By: Sophie van Leeuwen & Pieter-Bas van Wiechen

Two filmmakers jointly directing a film seems complex and time-consuming, and it is. As soon as the pair appear on screen opposite me, I gain live insight into their mutual creative process: after every question, Dumans and Uchôa briefly confer in Portuguese about their answer and who will provide it.

"This is also how we directed the film together," explains Dumans. "Every time a question or decision cropped up, for instance whether a T-shirt should be red or blue, we withdrew briefly to consult. That was difficult for the people we made the film with." Uchôa adds that the endless consultation and deliberation made the film better. "It's intense always sharing your ideas and thoughts, but we dreamt up the film together. That’s why we had to make it together."

Driver and university

The two makers have a lot in common, but the differences are marked too. Uchôa grew up in a poor Brazilian neighbourhood. His father was a truck driver and his mother worked in a sweatshop. He bootstrapped himself, ultimately studying at university, a hell of a feat. Dumans’ parents were both university lecturers and it was logical that he would attend too. His perspective was global from the start: when he was 15 he even spent a year living in Loenen aan de Vecht in the Netherlands as an exchange student. His first job? Curator at an arthouse cinema.

"Affonso is really from that part of society, his previous film which I helped him with as a writer and editor was literally filmed in his own neighbourhood," clarifies Dumans. "He really works from that background, while I view the film from considerable distance as a critical academic." Those are the differences. "We ask ourselves a lot of questions about our backgrounds and which roles they play. Ultimately, both of us want to continue to work in cinema, artistically we want the same and we do so in the same manner. To us, literature provides the foundations, both literally and as a source of inspiration."

Tough life

The tough social reality facing many (day) labourers in Brazil is omnipresent in the film. The lead André travels the immense country going from one uncomfortable job to the next. Itinerant, temporary labourers are a given in Brazil.

"It truly is a different world.

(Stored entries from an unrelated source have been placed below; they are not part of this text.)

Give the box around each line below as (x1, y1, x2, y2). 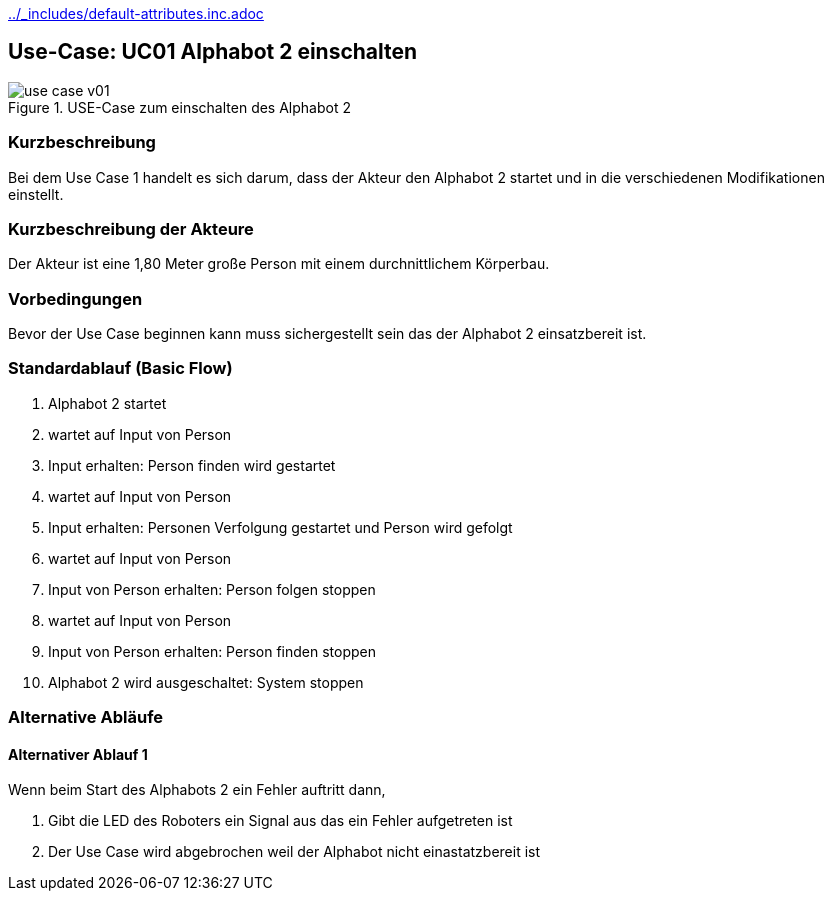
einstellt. (8, 185, 64, 203)
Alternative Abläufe (8, 707, 164, 728)
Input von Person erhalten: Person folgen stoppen (48, 580, 376, 598)
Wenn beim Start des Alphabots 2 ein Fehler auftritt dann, (8, 781, 386, 799)
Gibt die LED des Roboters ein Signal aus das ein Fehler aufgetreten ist (48, 812, 513, 830)
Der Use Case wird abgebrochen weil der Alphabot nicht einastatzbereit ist (48, 843, 541, 861)
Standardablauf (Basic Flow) (8, 358, 233, 379)
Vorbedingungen (8, 288, 143, 309)
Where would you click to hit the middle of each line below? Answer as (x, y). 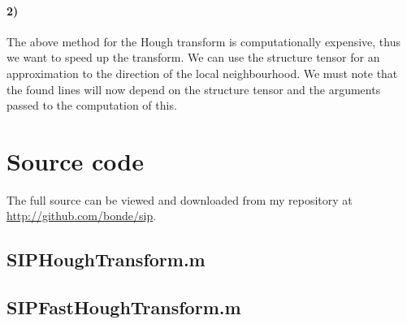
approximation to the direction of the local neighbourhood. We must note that (202, 73)
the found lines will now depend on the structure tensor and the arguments (194, 89)
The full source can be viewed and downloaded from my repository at (180, 199)
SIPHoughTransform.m (106, 259)
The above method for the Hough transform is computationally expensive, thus (204, 41)
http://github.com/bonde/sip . (82, 216)
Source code (75, 160)
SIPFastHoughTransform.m (124, 307)
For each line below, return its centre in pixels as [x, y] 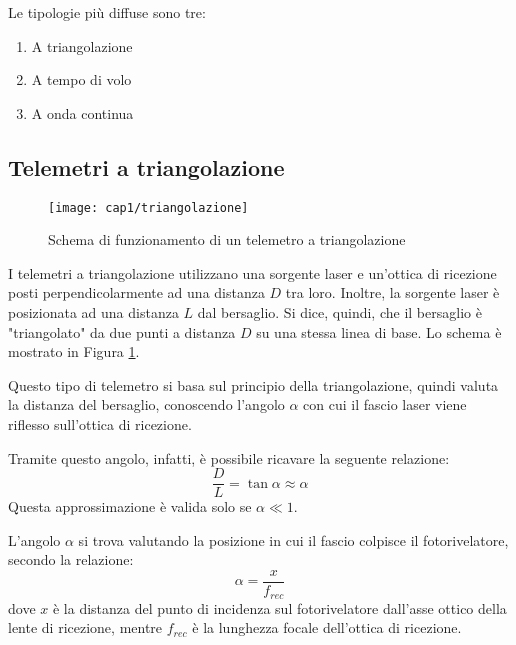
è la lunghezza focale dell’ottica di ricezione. [327, 627]
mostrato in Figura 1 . [74, 351]
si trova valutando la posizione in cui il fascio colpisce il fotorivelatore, [293, 539]
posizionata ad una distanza [93, 312]
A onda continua [82, 112]
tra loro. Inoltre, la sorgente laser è [392, 292]
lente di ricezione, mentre [85, 627]
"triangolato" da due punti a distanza [122, 331]
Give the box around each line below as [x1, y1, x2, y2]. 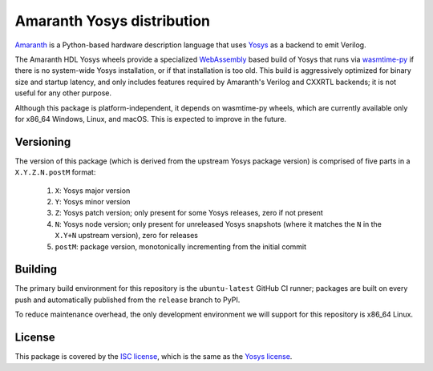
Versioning [14, 135, 71, 148]
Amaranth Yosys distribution [14, 12, 211, 30]
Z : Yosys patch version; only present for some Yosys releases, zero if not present [55, 208, 324, 218]
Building [14, 263, 58, 276]
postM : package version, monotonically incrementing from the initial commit [55, 241, 307, 252]
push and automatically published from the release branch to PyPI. [14, 295, 241, 304]
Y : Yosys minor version [55, 196, 131, 206]
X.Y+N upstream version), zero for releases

People meet in various places and help each other get another job," explains Dumans. "Some have been away from home for over five years. They travel around, returning home now and again, to their mothers or even to their own spouses and children." It’s a very hard life, André has to work hard and faces regular disappointments. He is paid poorly or not at all, has to do incredibly arduous work and ends up in prison. But it isn’t a militantly political film, Dumans and Uchôa keep emphasizing. "It's not a documentary, nor is it a 'pamphlet'," says Uchôa.

Great characters

Uchôa and Dumans wrote the film around the lead. "His character had to be good and he subsequently ends up in a variety of situations," explains Uchôa. "What he experiences is sometimes due to the system, sometimes all his own fault. He makes his own choices and tells his own story. That’s also why the two decided to have André read from his diary."

"It's a literary narrative whereby we put the pen in the labourer’s hands. Sometimes he provides casual social commentary, but that isn’t the core of the film. What we wanted most was a strong character. Look at westerns, they are full of these great characters. Why shouldn’t we have them in our films?"

In the film André is played by Murilio Caliari, not a professional actor, but one of the guys Uchôa grew up with. "We worked with him on our previous film A Vizinhança do Tigre and he was already on our mind when we started making this one," says Dumans. "He was really important to us for the making of this film because he introduces so much reality. Caliari has also held countless jobs. Our film almost couldn’t be shot because he’d been jailed. He also wrote his life story down for us, but we didn’t use it. He was however usually right if something lacked veracity in the story or text."

João Dumans is looking forward to his trip to the Netherlands, both because of the film festival, but also because he lived here briefly. "The last time I was here was in 2002 and I once spoke pretty okay Dutch which I learnt at school in Hilversum. I hope I can meet up with friends from back then!"